Red hartebeest and zebra in Mkambati selected patches closer to the one they came from, supporting other studies on patch selection (Gross et al. 1995; Sibbald and Hooper 2003). The red hartebeest and zebra in Mkambati chose to use larger burnt patches compared to other available burnt patches. Smaller burnt patches could have higher quality grass compared to larger burns, due to being maintained as closely cropped grazing lawns (Sensenig et al. 2010). In addition, smaller-bodied animals prefer smaller burns (Sensenig et al. 2010). Intensive grazing by smaller herbivores could change grazing conditions and potentially displace other large herbivores (Illius and Gordon 1992). Red hartebeest and zebra chose to visit larger habitat patches, which may be related to interspecific competition. If smaller patches are preferred by smaller grazers (Cromsigt et al. 2009; Sensenig et al. 2010), species such as blesbok (Damaliscus pygargus phillipsi) (61 kg as compared to 140 kg for red hartebeest and 210 kg for zebra), which were present in large numbers in Mkambati, would have the competitive advantage. By altering the vegetation state (being able to temporarily maintain very small burned patches as closely cropped grazing lawns) (Sensenig et al. 2010), we would predict blesbok to be able to competitively exclude the larger grazers like red hartebeest and zebra (Illius and Gordon 1992; Prins and Olff 1998).
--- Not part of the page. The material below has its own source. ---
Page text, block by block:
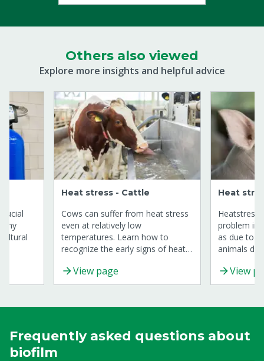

Both red hartebeest and zebra reduced the probability of encountering poachers by choosing to visit patches further away from major rivers. By focussing on suitable patches within areas of lower ‘predation’ (or poaching) risk (Gude et al. 2006; Thaker et al. 2010), rather than only reacting when ‘predators’(or poachers) are encountered (Creel et al. 2005; Fortin et al. 2005; Kittle et al. 2008), hartebeest and zebra appear to have a cognitive approach to patch use at a landscape scale by actively avoiding high poaching-risk areas. With ever-increasing poaching in Africa (Craigie et al. 2010; Hayward 2009; Waltert et al. 2009), this is a result with significant implications for protected area management. The consistent unnatural selection of forage areas by ungulates due to poaching impact could have negative impacts on forage resources (Ruggiero 1992), ecosystem services (Brodie et al. 2009; Wright and Duber 2001), and biodiversity through cascading effects (Eisenberg et al. 2013; Ripple and Beschta 2007). This effect could be worse in small- to medium-sized protected areas.

Conclusion

In conservation areas, where managers attempt to simulate the natural processes and heterogeneity of ecosystems (Grant et al. 2011), patch use dynamics of large herbivores is a critical aspect to consider. In this study, we demonstrated how red hartebeest and zebra actively use particular types of burnt patches with suitable forage, and that their choice of foraging patches was influenced by direct and secondary poaching effects. This illustrates that both fire management and antipoaching action could potentially impact ecosystem resilience (Eisenberg et al. 2013; Ripple and Beschta 2007). This is especially the case for more intensively managed small- to medium-sized conservation areas like Mkambati Nature Reserve.